Standard default approaches to mixture risk assessment consider doses and responses of the mixture components to be additive (U.S. EPA, 1986). This assumption is reasonable given the common problem of conducting risk assessments in the absence of data needed for a science-based assessment. Significant uncertainties are inherent in this default approach, however. We now know very well that nonlinearities in the relationship between applied dose and tissue dose affect the overall dose-response relationship, as was shown years ago by Gehring et al. (1978) for vinyl chloride. While good progress has been made in the study of pharmacokinetic nonlinearities, we remain largely ignorant of the relationship between effective tissue dose and ultimate toxic effect at the level of the mechanism or mode of action. There are, no doubt, nonlinearities in this domain. Thus, even at the level of single compounds, we are uninformed of much of the biology that determines the shape of the dose-response curve. When the possibilities of pharmacokinetic and pharmacodynamic interactions of the components in a complex mixture are also considered, we can clearly see that the uncertainties in exposure-response characterization are large and that much basic biological and toxicological research remains to be done. Fortunately, the emerging technologies of genomics and proteomics hold great promise for providing an entrée into this difficult problem.
When uncertainties about mechanisms of toxicity for single compounds and their mixtures are large, then quantitative models of these mechanisms and the extrapolations obtained with them can be no less uncertain. Perhaps the greatest danger in our attempts to describe mechanisms quantitatively is not lack of knowledge per se but rather the use of speculative assumptions about the mechanism. As Mel Andersen often says, "It's what you know that's not so that gets you in trouble." Computer-generated graphics and impressive flow chart diagrams of the model structure can lend credibility where none is deserved. Every effort should be made during model development and in the equally important documentation of the model to clearly distinguish between what is known with some reasonable level of confidence and what is speculative. The basic model structure should reflect what is known with confidence. Extensions of the model that include speculative elements should be described as such. It is worth noting however that while models of this latter type can be misleading when used for risk assessment, their use for hypothesis generation can be useful in a research setting.
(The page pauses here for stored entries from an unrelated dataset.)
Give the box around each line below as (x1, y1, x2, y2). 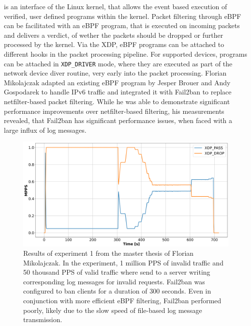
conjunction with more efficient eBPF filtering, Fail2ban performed (23, 295, 221, 306)
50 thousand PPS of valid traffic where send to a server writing (23, 267, 210, 277)
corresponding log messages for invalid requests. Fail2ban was (23, 276, 205, 286)
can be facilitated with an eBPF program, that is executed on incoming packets (4, 20, 240, 31)
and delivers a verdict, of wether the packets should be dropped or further (4, 30, 223, 40)
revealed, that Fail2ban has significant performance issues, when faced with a (4, 115, 233, 125)
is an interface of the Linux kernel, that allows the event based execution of (4, 1, 227, 11)
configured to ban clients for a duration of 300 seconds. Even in (23, 286, 211, 296)
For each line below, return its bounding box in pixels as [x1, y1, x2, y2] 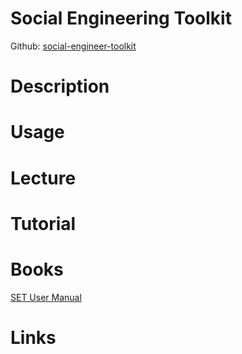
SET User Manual [10, 291, 82, 303]
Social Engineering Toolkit [10, 7, 232, 30]
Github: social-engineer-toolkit [10, 40, 137, 52]
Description [10, 75, 110, 98]
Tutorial [10, 212, 77, 235]
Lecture [10, 167, 77, 189]
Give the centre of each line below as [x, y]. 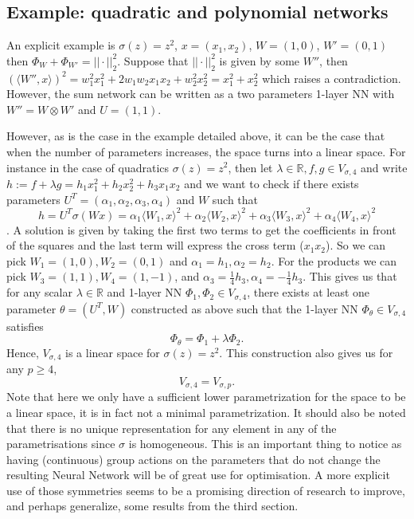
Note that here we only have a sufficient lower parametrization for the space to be [206, 397]
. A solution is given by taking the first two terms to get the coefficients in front [201, 229]
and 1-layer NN [145, 292]
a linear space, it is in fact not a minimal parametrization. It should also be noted [206, 412]
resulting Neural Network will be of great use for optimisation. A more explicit [198, 475]
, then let [250, 167]
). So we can [356, 245]
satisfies [25, 326]
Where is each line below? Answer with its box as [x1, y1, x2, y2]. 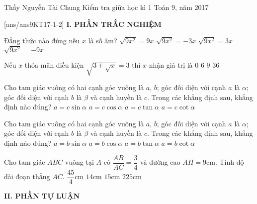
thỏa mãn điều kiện [24, 60, 84, 70]
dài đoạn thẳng [4, 171, 50, 182]
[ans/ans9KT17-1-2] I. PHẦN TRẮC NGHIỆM [4, 18, 162, 29]
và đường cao [140, 157, 180, 167]
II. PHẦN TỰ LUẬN [4, 190, 80, 201]
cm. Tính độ [206, 157, 244, 167]
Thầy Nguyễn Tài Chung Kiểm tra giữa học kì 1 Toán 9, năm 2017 [4, 2, 209, 12]
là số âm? [88, 35, 117, 46]
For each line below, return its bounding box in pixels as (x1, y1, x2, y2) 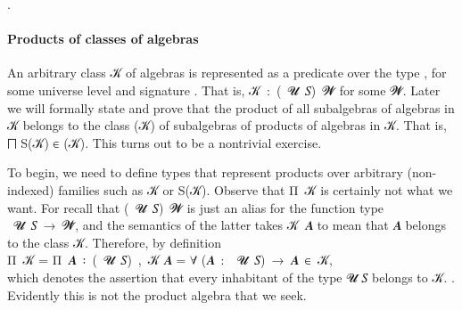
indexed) (7, 180, 54, 199)
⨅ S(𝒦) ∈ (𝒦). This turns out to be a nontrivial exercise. (7, 133, 322, 151)
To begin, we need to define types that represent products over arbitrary (7, 163, 403, 182)
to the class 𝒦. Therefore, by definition (7, 232, 221, 251)
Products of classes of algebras (7, 29, 199, 48)
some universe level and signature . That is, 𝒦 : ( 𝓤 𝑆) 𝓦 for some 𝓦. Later (7, 80, 441, 99)
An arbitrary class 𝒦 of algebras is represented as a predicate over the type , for (7, 63, 447, 82)
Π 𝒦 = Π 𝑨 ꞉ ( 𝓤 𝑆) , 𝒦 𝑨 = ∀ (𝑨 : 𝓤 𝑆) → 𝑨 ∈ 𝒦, (7, 250, 333, 269)
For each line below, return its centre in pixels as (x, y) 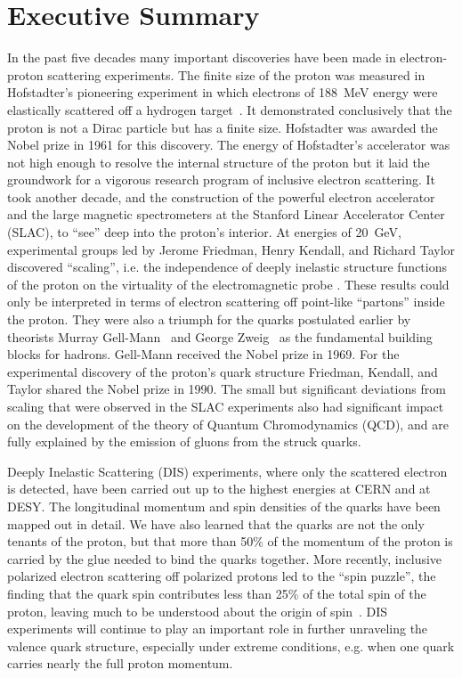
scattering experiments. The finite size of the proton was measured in (236, 74)
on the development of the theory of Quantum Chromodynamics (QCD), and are (228, 424)
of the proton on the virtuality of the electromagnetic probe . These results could (228, 284)
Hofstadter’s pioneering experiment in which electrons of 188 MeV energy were (223, 92)
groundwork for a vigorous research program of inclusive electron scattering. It (221, 180)
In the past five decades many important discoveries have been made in (202, 57)
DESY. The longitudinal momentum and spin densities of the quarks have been (224, 506)
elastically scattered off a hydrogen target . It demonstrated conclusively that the (230, 109)
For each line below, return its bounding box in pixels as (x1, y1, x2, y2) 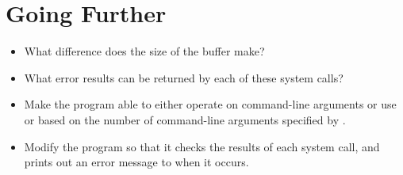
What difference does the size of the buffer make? (24, 43, 265, 59)
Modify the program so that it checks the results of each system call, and (24, 138, 380, 154)
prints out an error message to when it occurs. (24, 154, 249, 170)
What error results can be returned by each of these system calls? (24, 69, 344, 86)
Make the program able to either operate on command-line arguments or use (24, 96, 397, 112)
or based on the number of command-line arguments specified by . (24, 111, 346, 127)

Recognition of the uncertainties in our understanding of mechanisms and of the fact that quantitative models of these mechanisms inherit these uncertainties can provide a reality check on our expectations of the models. Extrapolations are accurate to the degree that mechanisms and interactions among mixture components are described accurately. The model, when based on a solid biological foundation, can provide a valuable leveraging of our knowledge, as is nicely demonstrated in the Haddad article. One of the great challenges for both modelers and regulators in realizing the full value of these models to risk assessment is to identify, as accurately as possible, the point at which the solid biological foundation ends and speculative, hypothesis-generating modeling begins.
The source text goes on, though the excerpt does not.